Assuming its possible. Palpetine told Anakin the story, told him he knew how to do it, then was like oh yeah -- we'll figure it out, just kidding.  I'm convinced anakin wasn't actually having visions of the future, but Palpetine was sending them to him, to get him interested in the Dark Side, using the one thing he "loved"; Padme.  I could believe the light side to have the power to heal/create, but not the dark.


----------



## minicoop1985 (Dec 23, 2015)

That theory about Palpatine sending Anakin those visions is a good point. I hadn't thought about that.

Vader choked some people, but he never threw the tantrums that Kylo Ren does.

I just hate the idea that the force is controlled by bacteria. It was never mentioned in the OT-in fact, I'd say they did a great job of explaining what the force is, and it sure as hell isn't bacteria. In fact, Maz Kenata's explanation in TFA goes against the bacteria theory.

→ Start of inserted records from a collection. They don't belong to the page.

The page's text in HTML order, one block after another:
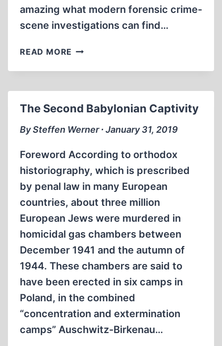
amazing what modern forensic crime-
scene investigations can find…
READ MORE BOOK
The Second Babylonian Captivity
By Steffen Werner ∙ January 31, 2019
Foreword According to orthodox
historiography, which is prescribed
by penal law in many European
countries, about three million
European Jews were murdered in
homicidal gas chambers between
December 1941 and the autumn of
1944. These chambers are said to
have been erected in six camps in
Poland, in the combined
“concentration and extermination
camps” Auschwitz-Birkenau…
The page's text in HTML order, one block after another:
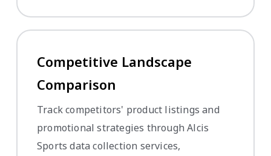
Competitive Landscape
Comparison
Track competitors' product listings and
promotional strategies through Alcis
Sports data collection services,
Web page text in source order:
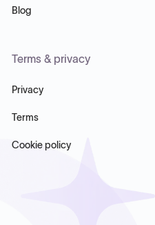
Blog
Terms & privacy
Privacy
Terms
Cookie policy
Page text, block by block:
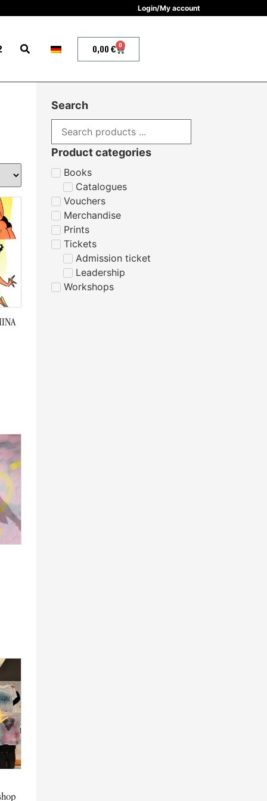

You are correct that Jar Jar's move to grant the Chancellor emergency powers is what doomed the Republic. It's all his fault, which makes him even worse.

Lucas wasn't such a terrible writer. He did pen the OT, and those movies were quite good.


----------



## Braineack (Dec 23, 2015)

minicoop1985 said:


> You are correct that Jar Jar's move to grant the Chancellor emergency powers is what doomed the Republic. It's all his fault, which makes him even worse.



The theory is he was the anti-yoda -- was powerful in the force -- and it was to be revealed in clone wars that he was actually working with palpetine. It's too coincindental that he happened upon the jedis, and then somehow gets into a position to grant emergancy powers to the senator (both being from the same home planet). But they wrote him out because no one would have been able to stomach him, so it's just theory.  But yeah, he was awful and ruined the movie along with the pod racers.  But Lucas is a child and stuff that entertains kids, entertains Lucas.

Clone Wars and Revenge are still imporant as it shows Anakin's path to the dark side.


----------



## runnah (Dec 23, 2015)

Mark my words, they will remake the prequels. 

The biggest crime is that they wasted some very talented actors on such a horrible script and terrible direction.


----------



## runnah (Dec 23, 2015)

Braineack said:


> Clone Wars and Revenge are still imporant as it shows Anakin's path to the dark side.



In the worst most ham-fisted way possible.


----------



## Braineack (Dec 23, 2015)

runnah said:


> Mark my words, they will remake the prequels.
> 
> The biggest crime is that they wasted some very talented actors on such a horrible script and terrible direction.



I hope so!  honestly.


----------



## runnah (Dec 23, 2015)

minicoop1985 said:


> Lucas wasn't such a terrible writer. He did pen the OT, and those movies were quite good.



The sun shines on a dogs ass once in awhile.


----------



## scoop2622 (Dec 23, 2015)

He does have the whinny Skywalker gene!


----------



## JacaRanda (Dec 23, 2015)

Is it worth going back to any of the previous ones or can I just wait until this one is on Netflix?


----------



## minicoop1985 (Dec 23, 2015)

Braineack said:


> Clone Wars and Revenge are still imporant as it shows Anakin's path to the dark side.



They are quite important despite Hayden's terrible acting. He's not the worst actor to grace this rock, but the writing and directing put him in such a crappy spot.



runnah said:


> Mark my words, they will remake the prequels.
> 
> The biggest crime is that they wasted some very talented actors on such a horrible script and terrible direction.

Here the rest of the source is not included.